O governo convencionalmente acomoda essas pressões na conjuntura, operando com decreto de contingenciamento do Orçamento. Resolveu limitar fortemente os gastos de custeio, diga-se de passagem, sem grande raio de manobra. Resolveu também, a título de política anti-inflacionária (neste caso o Banco Central), elevar os juros internos. Esta medida não é apenas simbólica, pois tem efeito imediato em todo o arranjo macroeconômico, com incerta contenção sobre os preços dos alimentos, mas com piora no desequilíbrio externo.

 

Quanto à política do salário mínimo, deve-se esclarecer que há aí uma inversão de prioridades do noticiário. A política de longo prazo, anunciada pela presidente Dilma por ocasião de sua fala na reabertura do Congresso, é de converter em Lei a regra informal vigente desde 2005 - reajuste pela inflação do INPC, mais incremento real com base na média do crescimento do PIB dos últimos dois anos. Mas essa regra, registre-se, não está sendo aplicada ao reajuste de 2011. Cortou-se o incremento real médio do biênio 2009 e 2010 e se aplicou apenas o INPC, com arredondamento, que resultou no valor de 545,00 reais.

 

Por outro lado, conquanto a presidente anunciasse na sua fala ao Congresso uma prioridade à Reforma Tributária, a única notícia concreta sobre este tema é a sua intenção de desonerar parte da contribuição patronal da folha de salários para a Previdência Social, o que em princípio não significa reforma tributária. Mas ao desonerar a folha, cria-se a necessidade de compensação com tributos, sob pena de sérios malefícios à Seguridade Social. Se realizar tal compensação, abre-se caminho para uma reforma tributária; e esta terá que revelar na fonte a ser tributada o seu caráter - progressivo, regressivo ou neutro, com o que se define o sentido da política tributária para a política social.

 

A área clássica da política social - Trabalho-Previdência, Saúde e Educação - compõe um campo muito vasto de benefícios e serviços públicos, que ao que tudo indica irá no mínimo manter direitos sociais básicos, já constitucionalizados e regulamentados em texto legal subseqüente. Mas, provavelmente, o que ainda não está claro para este governo, como de resto não esteve também para o anterior, é a existência de uma autônoma e desejável demanda por direitos sociais já regulamentados, principalmente dos benefícios monetários da Seguridade Social, de forma direta, e dos serviços do SUS, de forma indireta, para os quais a estrutura orçamentária vigente não está calibrada com recursos tributários suficientes.
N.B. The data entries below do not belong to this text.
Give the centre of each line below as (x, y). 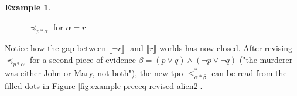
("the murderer (266, 59)
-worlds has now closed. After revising (225, 48)
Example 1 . (28, 7)
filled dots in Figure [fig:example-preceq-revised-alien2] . (104, 85)
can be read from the (249, 72)
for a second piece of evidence (83, 59)
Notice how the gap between (56, 48)
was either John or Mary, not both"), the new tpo (94, 72)
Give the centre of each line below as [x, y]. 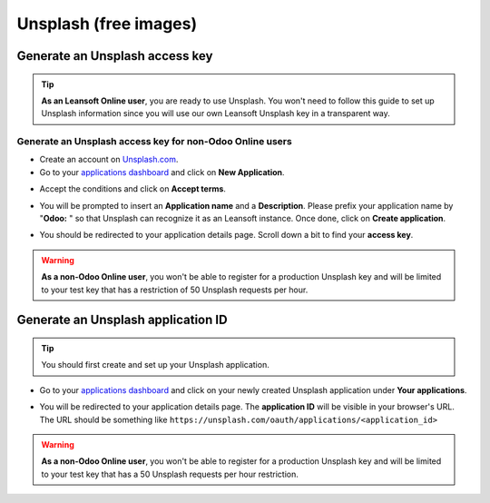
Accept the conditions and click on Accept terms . [133, 189]
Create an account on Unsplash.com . [109, 160]
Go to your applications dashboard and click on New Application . [162, 172]
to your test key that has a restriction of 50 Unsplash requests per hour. [175, 290]
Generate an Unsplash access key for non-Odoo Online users [154, 142]
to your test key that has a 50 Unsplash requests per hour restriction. [170, 474]
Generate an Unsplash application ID [122, 320]
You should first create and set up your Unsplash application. [155, 365]
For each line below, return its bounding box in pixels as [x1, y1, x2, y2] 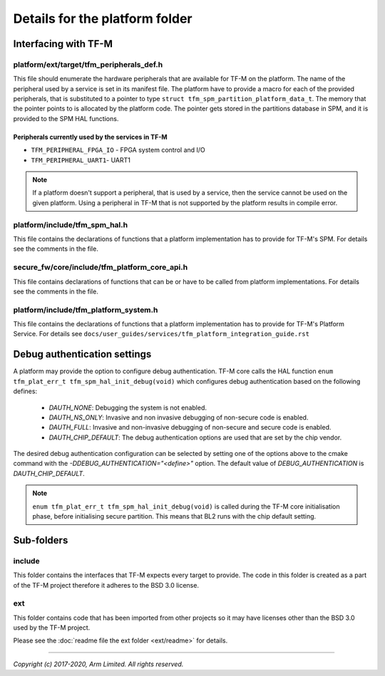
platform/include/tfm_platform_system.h [13, 305, 158, 315]
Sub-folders [13, 534, 68, 546]
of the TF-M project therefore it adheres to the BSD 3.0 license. [13, 581, 200, 589]
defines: [13, 387, 38, 395]
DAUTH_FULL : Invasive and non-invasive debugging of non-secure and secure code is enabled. [48, 423, 332, 432]
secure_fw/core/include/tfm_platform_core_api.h [13, 262, 188, 272]
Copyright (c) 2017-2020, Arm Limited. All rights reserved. [13, 660, 184, 668]
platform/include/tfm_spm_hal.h [13, 219, 128, 229]
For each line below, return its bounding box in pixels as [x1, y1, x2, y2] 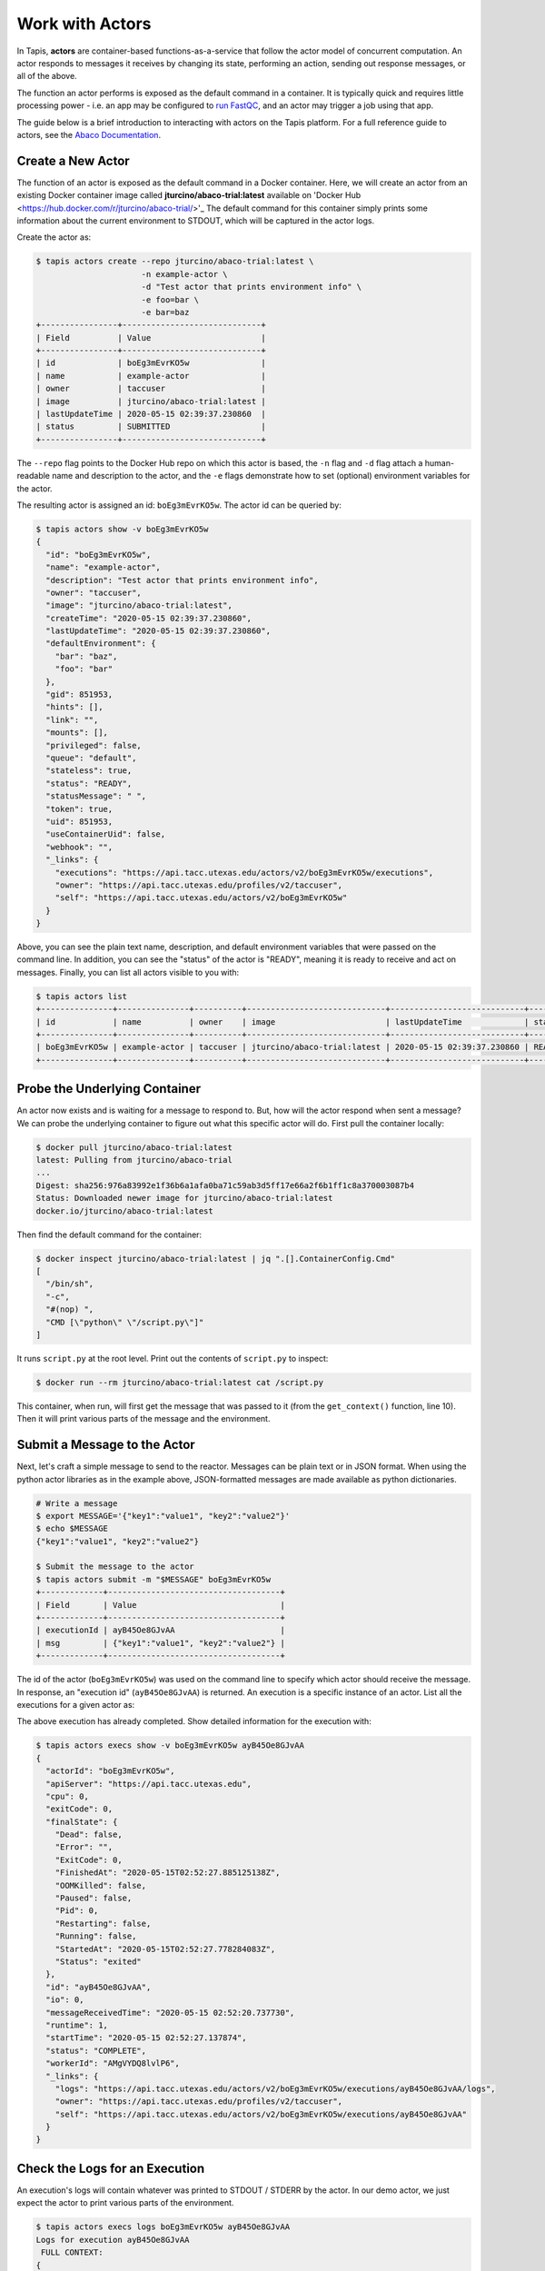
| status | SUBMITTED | [35, 421, 267, 431]
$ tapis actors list [35, 991, 127, 1001]
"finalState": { [45, 1817, 118, 1827]
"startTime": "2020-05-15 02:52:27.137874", [45, 2033, 247, 2043]
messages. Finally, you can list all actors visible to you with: [16, 967, 240, 977]
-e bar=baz [141, 307, 190, 317]
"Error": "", [54, 1842, 114, 1852]
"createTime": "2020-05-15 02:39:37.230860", [45, 613, 252, 623]
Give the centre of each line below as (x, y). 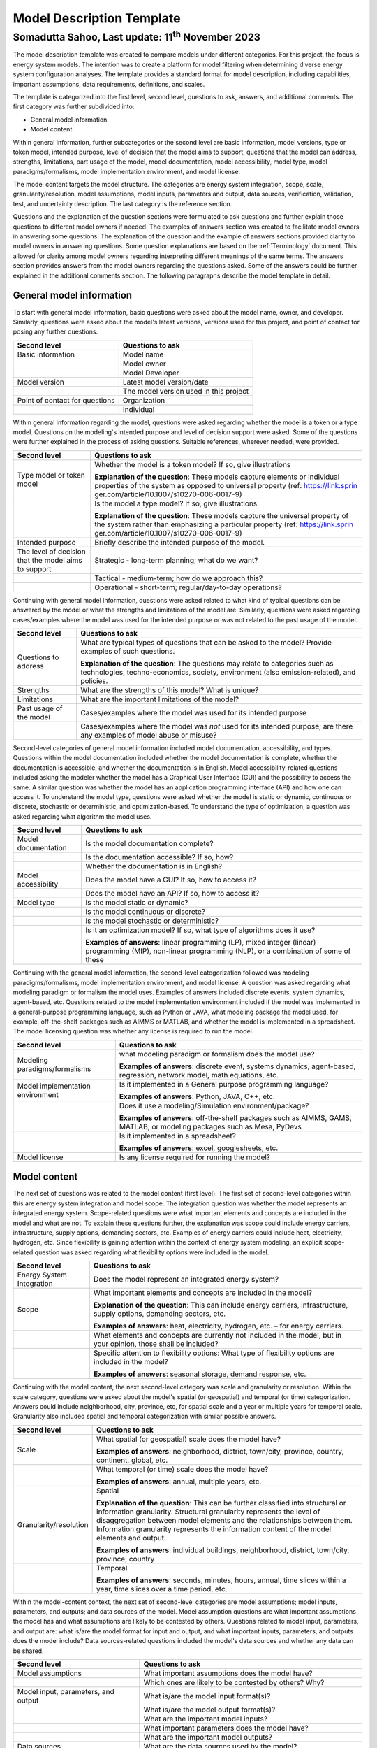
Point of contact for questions (66, 400)
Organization (144, 400)
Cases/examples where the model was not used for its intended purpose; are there (217, 726)
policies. (94, 681)
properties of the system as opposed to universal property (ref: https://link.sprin (226, 485)
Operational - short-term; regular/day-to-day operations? (188, 587)
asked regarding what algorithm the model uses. (82, 816)
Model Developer (151, 373)
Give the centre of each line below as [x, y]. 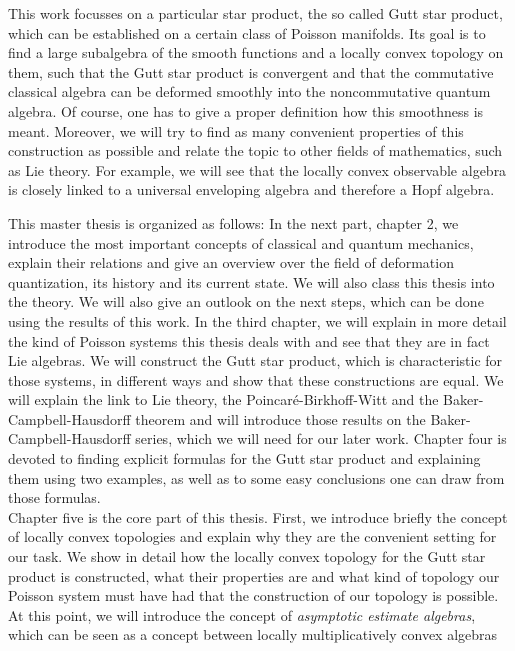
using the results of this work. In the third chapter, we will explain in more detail [257, 320]
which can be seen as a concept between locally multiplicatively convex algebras [253, 634]
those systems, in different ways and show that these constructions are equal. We [256, 379]
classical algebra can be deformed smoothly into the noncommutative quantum [249, 91]
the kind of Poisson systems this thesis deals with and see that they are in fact [249, 340]
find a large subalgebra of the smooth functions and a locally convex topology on [256, 52]
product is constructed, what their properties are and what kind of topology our [254, 575]
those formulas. [54, 497]
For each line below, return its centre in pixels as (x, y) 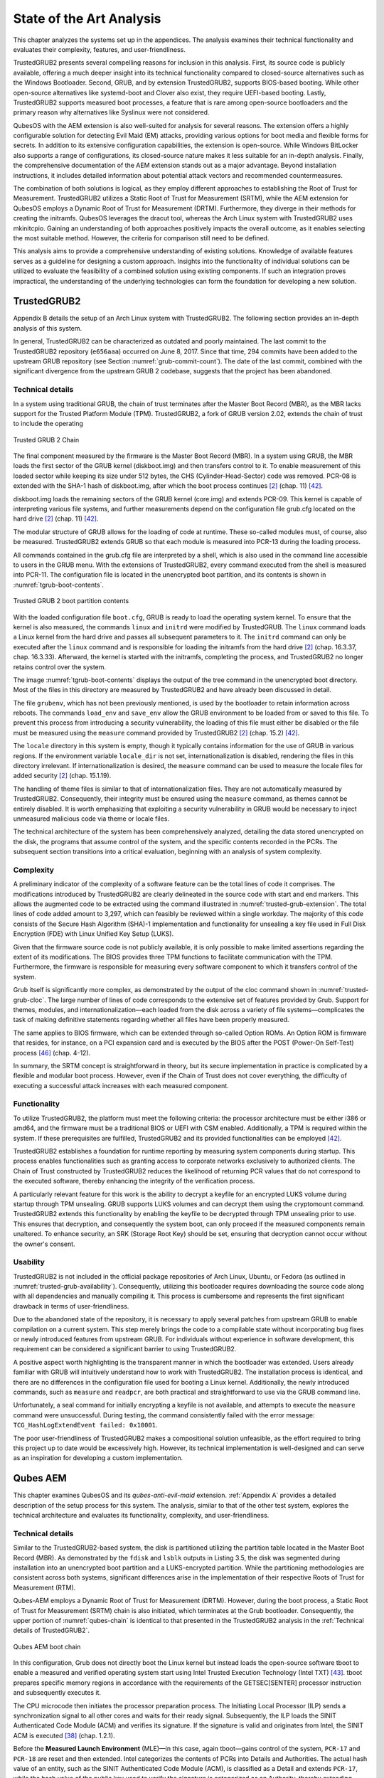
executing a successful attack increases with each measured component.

Daí os apelos conjunturais recorrentes aos cortes de custeio, vendidos sob o selo enganoso da austeridade fiscal, considerada apenas a restrição tributária existente para a área social.

 

Ora, tanto a desoneração de parte da Contribuição Patronal quanto a ampliação de cobertura da população atendida pela Seguridade Social, agora cada vez mais acossada por novos riscos ambientais, requerem recursos fiscais, que nas democracias de perfil social-democrata envolvem forte disputa distributiva. Isto tudo teria de passar pela sociedade, ir ao Congresso e suscitar vivo debate político, para ao fim e ao cabo de uma disputa democrática gerar mudanças na política tributária de caráter progressivo sobre a renda e a riqueza sociais.

 

Mas isto não está na agenda declarada da presidente. Não está na mídia, nem repercute no Congresso desta forma. Porém, virá à tona cedo ou tarde porque é real.

 

Para fechar, quero deixar claro que nada tratei da política agrária do novo governo neste texto, em parte porque nada foi anunciado de novo, em parte porque não cabe nos limites do artigo. Mas o tema é fundamental, caso se queira pensar o sentido distributivo do conjunto da política pública. Tratarei oportunamente deste tema, de forma específica.

 

Guilherme Costa Delgado é economista e membro da Comissão Brasileira de Justiça e Paz.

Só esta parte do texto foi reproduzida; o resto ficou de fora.